PROVIDED DATA:
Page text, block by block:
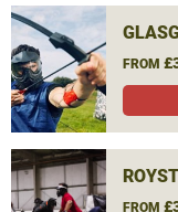
FROM
FROM
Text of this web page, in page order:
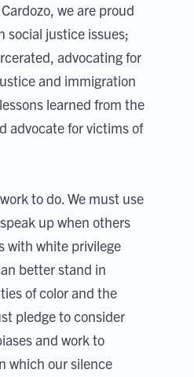
we are proud
social justice issues;
advocating for
and immigration
learned from the
advocate for victims of
to do. We must use
up when others
with white privilege
better stand in
of color and the
pledge to consider
and work to
which our silence
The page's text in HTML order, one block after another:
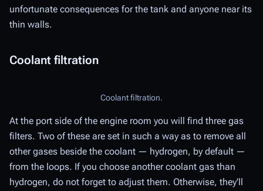
unfortunate consequences for the tank and anyone near its
thin walls.
Coolant filtration
Coolant filtration.
At the port side of the engine room you will find three gas
filters. Two of these are set in such a way as to remove all
other gases beside the coolant — hydrogen, by default —
from the loops. If you choose another coolant gas than
hydrogen, do not forget to adjust them. Otherwise, they'll
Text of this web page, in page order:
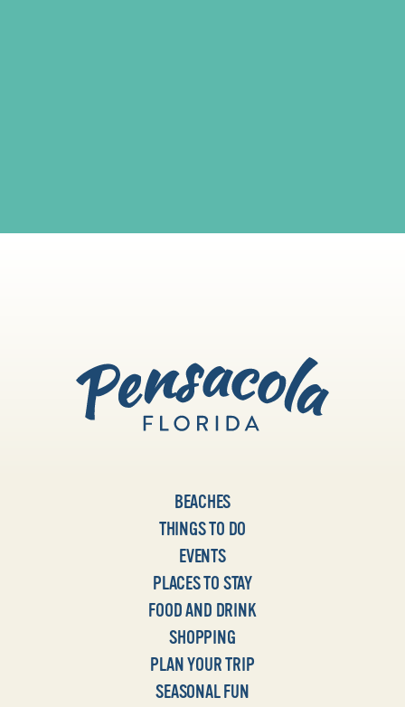
BEACHES
THINGS TO DO
EVENTS
PLACES TO STAY
FOOD AND DRINK
SHOPPING
PLAN YOUR TRIP
SEASONAL FUN
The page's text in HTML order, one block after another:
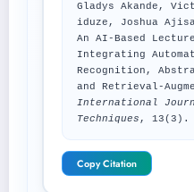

PROBLEM DESCRIPTION:
Without the pictures, restate all of the entries word for word.

PROBLEM SOLUTION:
Page text, block by block:
FROM
FROM
Text of this web page, in page order:
we are proud
social justice issues;
advocating for
and immigration
learned from the
advocate for victims of
to do. We must use
up when others
with white privilege
better stand in
of color and the
pledge to consider
and work to
which our silence
The page's text in HTML order, one block after another:
unfortunate consequences for the tank and anyone near its
thin walls.
Coolant filtration
Coolant filtration.
At the port side of the engine room you will find three gas
filters. Two of these are set in such a way as to remove all
other gases beside the coolant — hydrogen, by default —
from the loops. If you choose another coolant gas than
hydrogen, do not forget to adjust them. Otherwise, they'll
Text of this web page, in page order:
BEACHES
THINGS TO DO
EVENTS
PLACES TO STAY
FOOD AND DRINK
SHOPPING
PLAN YOUR TRIP
SEASONAL FUN
The page's text in HTML order, one block after another:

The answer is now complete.